## What to work on
The pictures stay out; all of the data is to be printed exactly.

(Recorded data)
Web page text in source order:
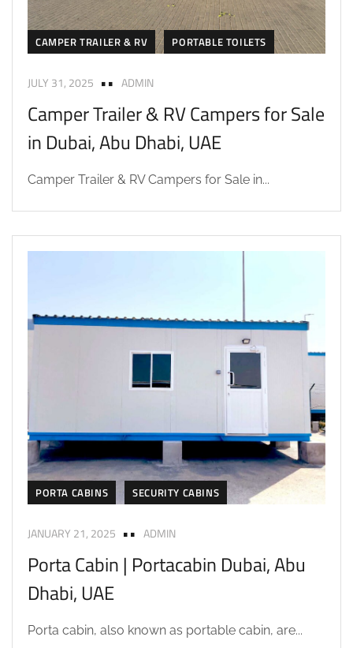
CAMPER TRAILER & RV PORTABLE TOILETS
JULY 31, 2025 ADMIN
Camper Trailer & RV Campers for Sale
in Dubai, Abu Dhabi, UAE
Camper Trailer & RV Campers for Sale in...
PORTA CABINS SECURITY CABINS
JANUARY 21, 2025 ADMIN
Porta Cabin | Portacabin Dubai, Abu
Dhabi, UAE
Porta cabin, also known as portable cabin, are...
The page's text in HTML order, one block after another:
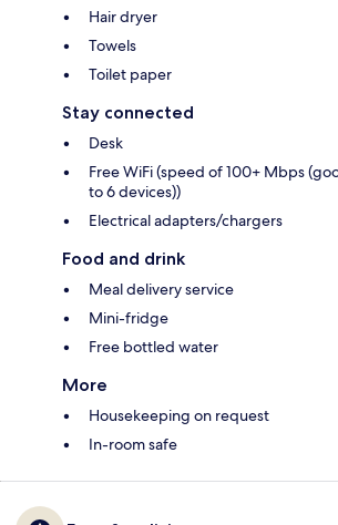
Hair dryer
Towels
Toilet paper
Stay connected
Desk
Free WiFi (speed of 100+ Mbps
to 6 devices))
Electrical adapters/chargers
Food and drink
Meal delivery service
Mini-fridge
Free bottled water
More
Housekeeping on request
In-room safe
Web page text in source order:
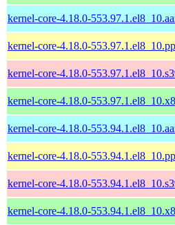
kernel-core-4.18.0-
kernel-core-4.18.0-
kernel-core-4.18.0-
kernel-core-4.18.0-
kernel-core-4.18.0-
kernel-core-4.18.0-
kernel-core-4.18.0-
kernel-core-4.18.0-
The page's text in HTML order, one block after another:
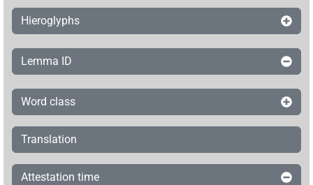
Hieroglyphs
Lemma ID
Word class
Translation
Attestation time
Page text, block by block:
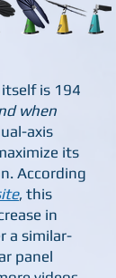
is 194
when
axis
its
According
, this
in
a similar-
panel
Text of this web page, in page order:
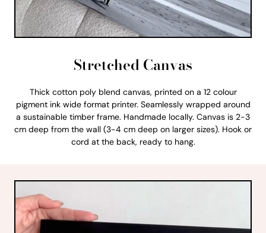
Stretched Canvas
Thick cotton poly blend canvas, printed on a 12 colour
pigment ink wide format printer. Seamlessly wrapped around
a sustainable timber frame. Handmade locally. Canvas is 2-3
cm deep from the wall (3-4 cm deep on larger sizes). Hook or
cord at the back, ready to hang.
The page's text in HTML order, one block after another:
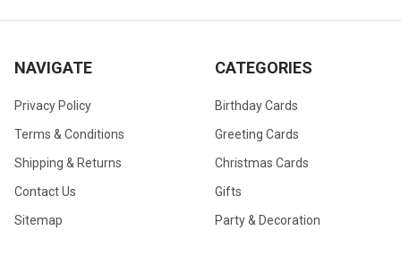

## Answer section
Web page text in source order:
CAMPER TRAILER & RV PORTABLE TOILETS
JULY 31, 2025 ADMIN
Camper Trailer & RV Campers for Sale
in Dubai, Abu Dhabi, UAE
Camper Trailer & RV Campers for Sale in...
PORTA CABINS SECURITY CABINS
JANUARY 21, 2025 ADMIN
Porta Cabin | Portacabin Dubai, Abu
Dhabi, UAE
Porta cabin, also known as portable cabin, are...
The page's text in HTML order, one block after another:
Hair dryer
Towels
Toilet paper
Stay connected
Desk
Free WiFi (speed of 100+ Mbps
to 6 devices))
Electrical adapters/chargers
Food and drink
Meal delivery service
Mini-fridge
Free bottled water
More
Housekeeping on request
In-room safe
Web page text in source order:
kernel-core-4.18.0-
kernel-core-4.18.0-
kernel-core-4.18.0-
kernel-core-4.18.0-
kernel-core-4.18.0-
kernel-core-4.18.0-
kernel-core-4.18.0-
kernel-core-4.18.0-
The page's text in HTML order, one block after another:
Hieroglyphs
Lemma ID
Word class
Translation
Attestation time
Page text, block by block:
is 194
when
axis
its
According
, this
in
a similar-
panel
Text of this web page, in page order:
Stretched Canvas
Thick cotton poly blend canvas, printed on a 12 colour
pigment ink wide format printer. Seamlessly wrapped around
a sustainable timber frame. Handmade locally. Canvas is 2-3
cm deep from the wall (3-4 cm deep on larger sizes). Hook or
cord at the back, ready to hang.
The page's text in HTML order, one block after another:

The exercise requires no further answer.